Your previous works have been known for their innovative use of mediums. Can you share any exciting techniques or mediums you’ve incorporated into this new body of work?
Well, this project is perhaps one of the most patience demanding work I have done. I am working with a sensitive material, bubble wrap and inject paint onto each bubble. So the is very meditative and therapeutic allowing one to be still and embrace silence. The technique is laborious and it has broken me to softness. I think it is exciting that I get to share this studio process that has taken over 3 years to develop is coming to live.
Not only am I painting on bubble wrap but the process has led me to painting on mosquitoes net. The technique is frottage of potholes found on the streets of District Six in Cape Town. I am looking at distraction and softness. Can a protest, a cry be soft especially in times when one has a wound that just wont heal. Potholes are a big problem in South Africa but the potholes in District Six are also a reflection a wound that was man made. The mosquitoes net is the softness and transparency that we need to understand the full spectrum of a gaping hole. District Six, a wound that will forever be visible.

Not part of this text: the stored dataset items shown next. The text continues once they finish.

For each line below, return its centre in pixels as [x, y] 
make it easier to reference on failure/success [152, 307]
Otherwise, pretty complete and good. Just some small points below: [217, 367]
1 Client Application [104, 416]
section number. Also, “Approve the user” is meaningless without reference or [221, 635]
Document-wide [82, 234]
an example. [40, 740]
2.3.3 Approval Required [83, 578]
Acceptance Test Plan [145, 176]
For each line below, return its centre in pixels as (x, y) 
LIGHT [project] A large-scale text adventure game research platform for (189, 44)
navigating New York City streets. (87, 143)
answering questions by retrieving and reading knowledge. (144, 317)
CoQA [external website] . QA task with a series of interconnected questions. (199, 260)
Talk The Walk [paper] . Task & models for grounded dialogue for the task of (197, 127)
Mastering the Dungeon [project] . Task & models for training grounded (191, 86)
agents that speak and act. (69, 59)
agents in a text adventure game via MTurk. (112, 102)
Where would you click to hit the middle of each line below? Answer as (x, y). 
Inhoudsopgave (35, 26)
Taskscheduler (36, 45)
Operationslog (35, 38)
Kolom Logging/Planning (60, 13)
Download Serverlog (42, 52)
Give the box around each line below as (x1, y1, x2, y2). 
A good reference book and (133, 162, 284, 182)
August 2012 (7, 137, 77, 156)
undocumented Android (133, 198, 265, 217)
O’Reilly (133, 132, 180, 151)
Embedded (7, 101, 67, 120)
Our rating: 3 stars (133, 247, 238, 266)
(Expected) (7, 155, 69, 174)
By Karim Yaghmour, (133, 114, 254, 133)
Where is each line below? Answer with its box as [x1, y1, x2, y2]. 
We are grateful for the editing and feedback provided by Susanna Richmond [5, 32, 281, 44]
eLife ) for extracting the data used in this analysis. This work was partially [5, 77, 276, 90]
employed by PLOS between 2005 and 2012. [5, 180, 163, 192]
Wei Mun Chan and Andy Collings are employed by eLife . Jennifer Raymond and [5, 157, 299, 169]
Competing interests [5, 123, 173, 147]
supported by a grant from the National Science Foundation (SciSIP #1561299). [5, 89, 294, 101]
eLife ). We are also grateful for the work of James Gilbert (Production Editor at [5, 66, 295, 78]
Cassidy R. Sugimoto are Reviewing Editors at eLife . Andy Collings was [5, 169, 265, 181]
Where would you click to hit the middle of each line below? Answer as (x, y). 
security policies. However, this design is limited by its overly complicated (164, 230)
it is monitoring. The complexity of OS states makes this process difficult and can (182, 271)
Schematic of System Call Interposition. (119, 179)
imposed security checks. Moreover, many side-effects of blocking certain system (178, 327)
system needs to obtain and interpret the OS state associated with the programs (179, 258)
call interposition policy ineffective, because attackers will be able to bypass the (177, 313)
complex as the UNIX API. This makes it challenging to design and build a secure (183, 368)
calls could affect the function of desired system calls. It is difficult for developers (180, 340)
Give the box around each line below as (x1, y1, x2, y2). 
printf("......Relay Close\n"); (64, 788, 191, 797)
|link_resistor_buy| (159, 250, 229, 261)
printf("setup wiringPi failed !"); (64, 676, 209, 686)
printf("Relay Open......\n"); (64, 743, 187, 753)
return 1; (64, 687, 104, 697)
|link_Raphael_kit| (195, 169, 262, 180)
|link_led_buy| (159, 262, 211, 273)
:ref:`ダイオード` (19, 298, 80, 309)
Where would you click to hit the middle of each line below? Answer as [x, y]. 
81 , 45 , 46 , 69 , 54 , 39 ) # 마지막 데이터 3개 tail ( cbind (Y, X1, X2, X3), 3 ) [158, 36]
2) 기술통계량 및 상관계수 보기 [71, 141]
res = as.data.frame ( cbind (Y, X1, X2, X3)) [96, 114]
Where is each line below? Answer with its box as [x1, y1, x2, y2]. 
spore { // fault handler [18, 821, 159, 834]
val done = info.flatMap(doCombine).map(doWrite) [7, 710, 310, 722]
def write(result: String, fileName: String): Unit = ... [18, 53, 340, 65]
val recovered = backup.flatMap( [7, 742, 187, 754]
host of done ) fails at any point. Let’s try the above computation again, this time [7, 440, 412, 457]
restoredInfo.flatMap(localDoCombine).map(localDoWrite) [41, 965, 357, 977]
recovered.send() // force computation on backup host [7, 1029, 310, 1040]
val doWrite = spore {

Collaboration often plays a significant role in artistic endeavors. Have you collaborated with anyone on this project, and if so, how did it enhance the creative process?
We can never pop bubble wrap or paint the same way. In this project I am whole-heartedly embracing a medium for the first time so I saw it fit to dig deep and work alone as I am trying to find my font and texture of painting. So it has been a spiritually uplifting and growth to be alone in studio in Leipzig, Stuttgart and now Cape Town. As mentioned above, this has been a 3 year ongoing project and I am finally happy to show my paintings at home. If anything, this decision has shocked a lot of people who at the exhibition opening at Nel Gallery in Cape Town were surprised that I paint as they came expecting a performance but found it on video and paintings hanging all around the gallery.
I have worked with various artists on various capacities ranging from filming, editing, painting, performance in this project. The artists include, Alia Hamdans, Moe Thet Han, Tusevo Landu, Jan-Henri Booyens, Nomathamsanqa Sibeko , Luan Nel , Kamogelo Walaza Kamogelo Walaza and Red Sibeko to mention a few.
As an artist, growth and evolution are constant. How do you feel this new project represents a departure or progression from your previous work, and what discoveries have you made along the way?
Pulling my phone up off the floor by the phone charger is the closest I’ll ever come to fishing. Pulling my paintings up off my heart and body, its crucial to reel the cord in slow so as not to lose the craft. I am fishing, I am painting. I am painting, I am fishing. I have discovered I can fish and I am going to paint more.